EXERCISE BRIEF ▸ A line below contains "In order to test", and a later one contains "order to increase". Repeat both, with every line between them, exactly.

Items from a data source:
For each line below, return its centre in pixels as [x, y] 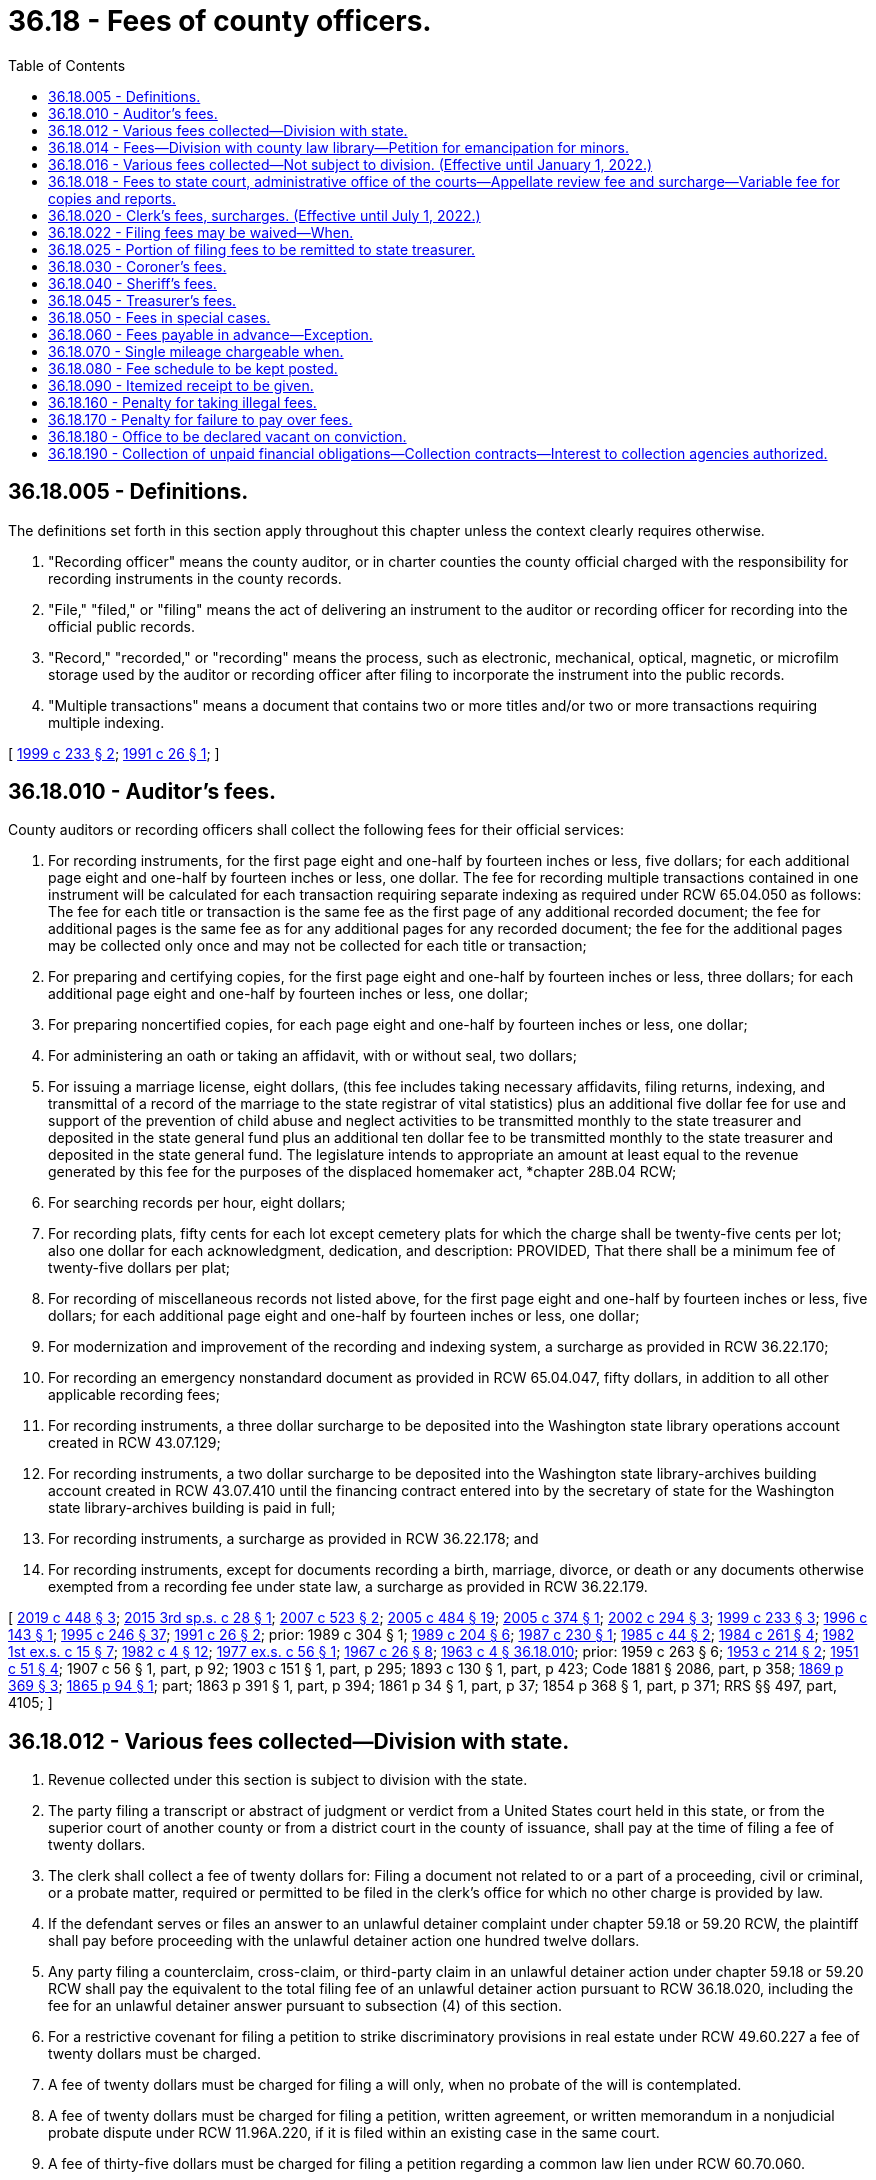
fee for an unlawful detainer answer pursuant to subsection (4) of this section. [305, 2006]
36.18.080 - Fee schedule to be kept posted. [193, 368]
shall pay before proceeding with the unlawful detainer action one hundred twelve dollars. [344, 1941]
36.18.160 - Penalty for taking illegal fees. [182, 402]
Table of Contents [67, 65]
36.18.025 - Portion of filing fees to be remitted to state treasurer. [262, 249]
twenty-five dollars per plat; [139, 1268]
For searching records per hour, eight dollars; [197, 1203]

--

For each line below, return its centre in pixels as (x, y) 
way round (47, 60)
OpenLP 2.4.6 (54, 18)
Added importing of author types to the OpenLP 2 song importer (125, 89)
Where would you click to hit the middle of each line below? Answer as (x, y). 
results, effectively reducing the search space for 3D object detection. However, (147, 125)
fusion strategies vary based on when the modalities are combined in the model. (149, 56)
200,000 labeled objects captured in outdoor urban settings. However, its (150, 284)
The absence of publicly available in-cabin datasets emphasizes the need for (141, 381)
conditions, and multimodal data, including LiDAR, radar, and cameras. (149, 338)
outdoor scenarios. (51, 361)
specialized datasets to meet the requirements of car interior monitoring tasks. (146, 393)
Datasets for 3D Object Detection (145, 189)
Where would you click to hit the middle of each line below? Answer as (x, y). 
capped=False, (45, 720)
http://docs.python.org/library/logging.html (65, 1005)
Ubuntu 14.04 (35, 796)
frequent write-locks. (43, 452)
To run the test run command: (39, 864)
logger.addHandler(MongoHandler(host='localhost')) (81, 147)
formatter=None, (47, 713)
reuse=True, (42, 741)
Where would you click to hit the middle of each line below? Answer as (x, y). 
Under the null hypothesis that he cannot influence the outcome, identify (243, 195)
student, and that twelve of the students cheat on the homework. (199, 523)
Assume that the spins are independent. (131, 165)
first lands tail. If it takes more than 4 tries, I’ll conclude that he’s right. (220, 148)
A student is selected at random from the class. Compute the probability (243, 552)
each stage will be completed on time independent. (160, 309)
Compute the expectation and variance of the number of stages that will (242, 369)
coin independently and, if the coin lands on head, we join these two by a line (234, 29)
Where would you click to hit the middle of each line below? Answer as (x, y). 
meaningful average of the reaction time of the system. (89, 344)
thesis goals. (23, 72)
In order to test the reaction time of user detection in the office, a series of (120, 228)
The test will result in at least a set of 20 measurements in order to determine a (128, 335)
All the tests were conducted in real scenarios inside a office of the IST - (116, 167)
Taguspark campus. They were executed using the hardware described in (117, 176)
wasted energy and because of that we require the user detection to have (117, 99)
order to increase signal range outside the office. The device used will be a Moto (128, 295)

RESPONSE ▸
In order to test the reaction time of user detection in the office, a series of (120, 228)
The test will result in at least a set of 20 measurements in order to determine a (128, 335)
All the tests were conducted in real scenarios inside a office of the IST - (116, 167)
Taguspark campus. They were executed using the hardware described in (117, 176)
wasted energy and because of that we require the user detection to have (117, 99)
order to increase signal range outside the office. The device used will be a Moto (128, 295)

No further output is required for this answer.